RECORDS FOR PROCESSING —

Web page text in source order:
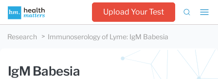
Upload Your Test
Research Immunoserology of Lyme: IgM Babesia
IgM Babesia
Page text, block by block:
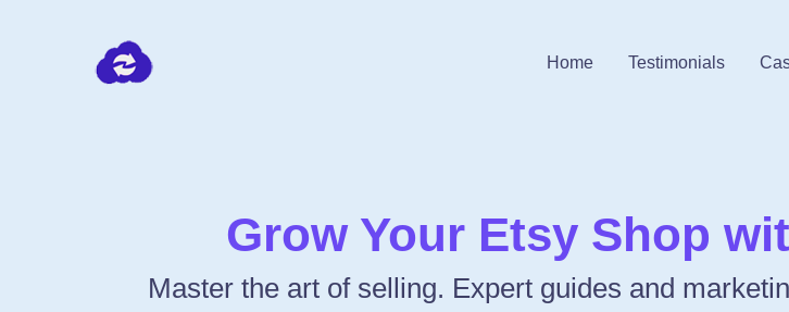
Home Testimonials
Grow Your Etsy Shop
Master the art of selling. Expert guides and
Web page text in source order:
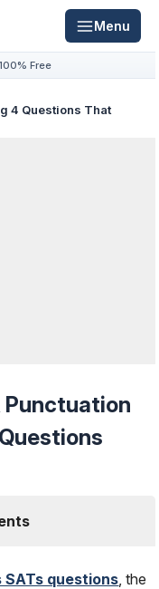
Menu
Free
4 Questions That
Punctuation
SATs questions, the
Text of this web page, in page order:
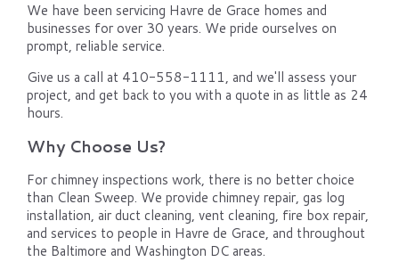
We have been servicing Havre de Grace homes and
businesses for over 30 years. We pride ourselves on
prompt, reliable service.
Give us a call at 410-558-1111, and we'll assess your
project, and get back to you with a quote in as little as 24
hours.
Why Choose Us?
For chimney inspections work, there is no better choice
than Clean Sweep. We provide chimney repair, gas log
installation, air duct cleaning, vent cleaning, fire box repair,
and services to people in Havre de Grace, and throughout
the Baltimore and Washington DC areas.
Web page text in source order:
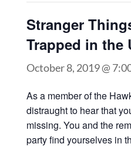
Stranger
Trapped in the
October 8, 2019 @
As a member of the
distraught to hear that
missing. You and the
party find yourselves in
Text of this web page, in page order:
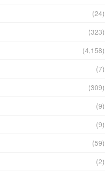
(24)
(323)
(4,158)
(7)
(309)
(9)
(9)
(59)
(2)
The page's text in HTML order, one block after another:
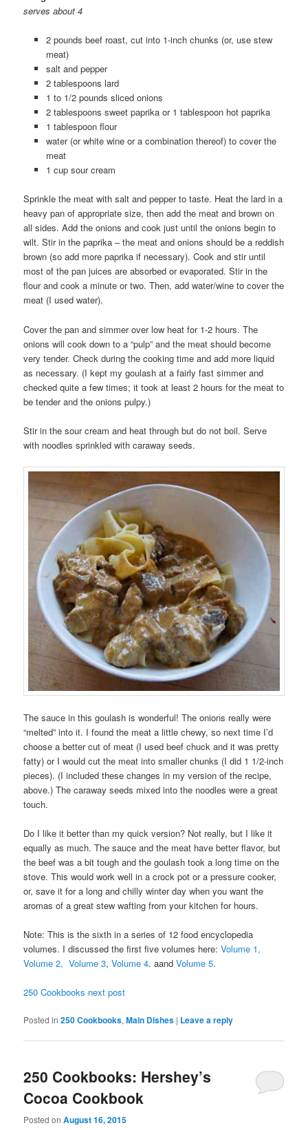
serves about 4
2 pounds beef roast, cut into 1-inch chunks (or, use stew
meat)
salt and pepper
2 tablespoons lard
1 to 1/2 pounds sliced onions
2 tablespoons sweet paprika or 1 tablespoon hot paprika
1 tablespoon flour
water (or white wine or a combination thereof) to cover the
meat
1 cup sour cream
Sprinkle the meat with salt and pepper to taste. Heat the lard in a
heavy pan of appropriate size, then add the meat and brown on
all sides. Add the onions and cook just until the onions begin to
wilt. Stir in the paprika – the meat and onions should be a reddish
brown (so add more paprika if necessary). Cook and stir until
most of the pan juices are absorbed or evaporated. Stir in the
flour and cook a minute or two. Then, add water/wine to cover the
meat (I used water).
Cover the pan and simmer over low heat for 1-2 hours. The
onions will cook down to a “pulp” and the meat should become
very tender. Check during the cooking time and add more liquid
as necessary. (I kept my goulash at a fairly fast simmer and
checked quite a few times; it took at least 2 hours for the meat to
be tender and the onions pulpy.)
Stir in the sour cream and heat through but do not boil. Serve
with noodles sprinkled with caraway seeds.
The sauce in this goulash is wonderful! The onions really were
“melted” into it. I found the meat a little chewy, so next time I’d
choose a better cut of meat (I used beef chuck and it was pretty
fatty) or I would cut the meat into smaller chunks (I did 1 1/2-inch
pieces). (I included these changes in my version of the recipe,
above.) The caraway seeds mixed into the noodles were a great
touch.
Do I like it better than my quick version? Not really, but I like it
equally as much. The sauce and the meat have better flavor, but
the beef was a bit tough and the goulash took a long time on the
stove. This would work well in a crock pot or a pressure cooker,
or, save it for a long and chilly winter day when you want the
aromas of a great stew wafting from your kitchen for hours.
Note: This is the sixth in a series of 12 food encyclopedia
volumes. I discussed the first five volumes here:Volume 1,
Volume 2, Volume 3,Volume 4. aandVolume 5.
250 Cookbooks next post
Posted in 250 Cookbooks,Main Dishes | Leave a reply
250 Cookbooks: Hershey’s
Cocoa Cookbook
Posted onAugust 16, 2015
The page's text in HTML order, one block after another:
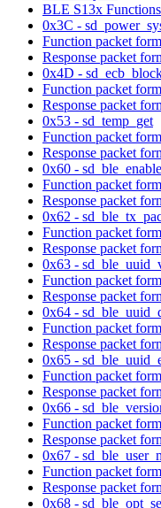
BLE S13x Functions
0x3C -
Function packet
Response packet
0x4D -
Function packet
Response packet
0x53 - sd_temp_get
Function packet
Response packet
0x60 - sd_ble_enable
Function packet
Response packet
0x62 -
Function packet
Response packet
0x63 -
Function packet
Response packet
0x64 -
Function packet
Response packet
0x65 -
Function packet
Response packet
0x66 -
Function packet
Response packet
0x67 -
Function packet
Response packet
0x68 -
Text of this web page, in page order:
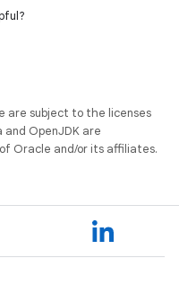
are subject to the licenses
and OpenJDK are
Oracle and/or its affiliates.
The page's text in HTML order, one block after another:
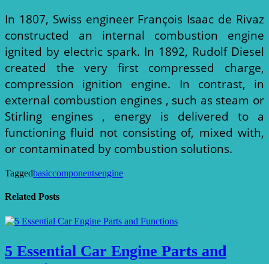
In 1807, Swiss engineer François Isaac de Rivaz
constructed an internal combustion engine
ignited by electric spark. In 1892, Rudolf Diesel
created the very first compressed charge,
compression ignition engine. In contrast, in
external combustion engines , such as steam or
Stirling engines , energy is delivered to a
functioning fluid not consisting of, mixed with,
or contaminated by combustion solutions.
Taggedbasiccomponentsengine
Related Posts
5 Essential Car Engine Parts and
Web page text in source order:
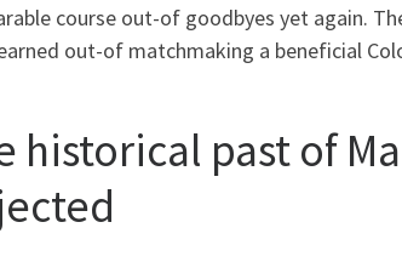
course out-of goodbyes yet again.
out-of matchmaking a beneficial
historical past of
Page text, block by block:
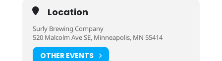
Location
Surly Brewing Company
520 Malcolm Ave SE, Minneapolis, MN 55414
OTHER EVENTS
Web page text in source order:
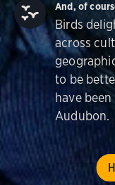
And, of
Birds
across
to be
have
Audubon.
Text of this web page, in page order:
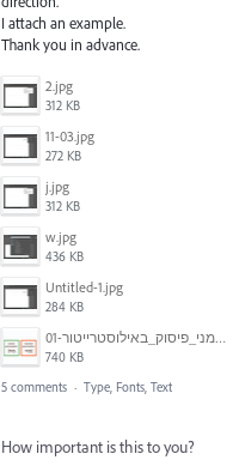
I attach an example.
Thank you in advance.
2.jpg
312 KB
11-03.jpg
272 KB
j.jpg
312 KB
w.jpg
436 KB
Untitled-1.jpg
284 KB
סימני_פיסוק_באילוסטרייטור-01.jpg
740 KB
5 comments · Type, Fonts, Text
How important is this to you?

YOUR TASK —
Repeat the data verbatim through the "1 cup sour cream" line, no pictures.

EXERCISE ANSWER —
Web page text in source order:
Upload Your Test
Research Immunoserology of Lyme: IgM Babesia
IgM Babesia
Page text, block by block:
Home Testimonials
Grow Your Etsy Shop
Master the art of selling. Expert guides and
Web page text in source order:
Menu
Free
4 Questions That
Punctuation
SATs questions, the
Text of this web page, in page order:
We have been servicing Havre de Grace homes and
businesses for over 30 years. We pride ourselves on
prompt, reliable service.
Give us a call at 410-558-1111, and we'll assess your
project, and get back to you with a quote in as little as 24
hours.
Why Choose Us?
For chimney inspections work, there is no better choice
than Clean Sweep. We provide chimney repair, gas log
installation, air duct cleaning, vent cleaning, fire box repair,
and services to people in Havre de Grace, and throughout
the Baltimore and Washington DC areas.
Web page text in source order:
Stranger
Trapped in the
October 8, 2019 @
As a member of the
distraught to hear that
missing. You and the
party find yourselves in
Text of this web page, in page order:
(24)
(323)
(4,158)
(7)
(309)
(9)
(9)
(59)
(2)
The page's text in HTML order, one block after another:
serves about 4
2 pounds beef roast, cut into 1-inch chunks (or, use stew
meat)
salt and pepper
2 tablespoons lard
1 to 1/2 pounds sliced onions
2 tablespoons sweet paprika or 1 tablespoon hot paprika
1 tablespoon flour
water (or white wine or a combination thereof) to cover the
meat
1 cup sour cream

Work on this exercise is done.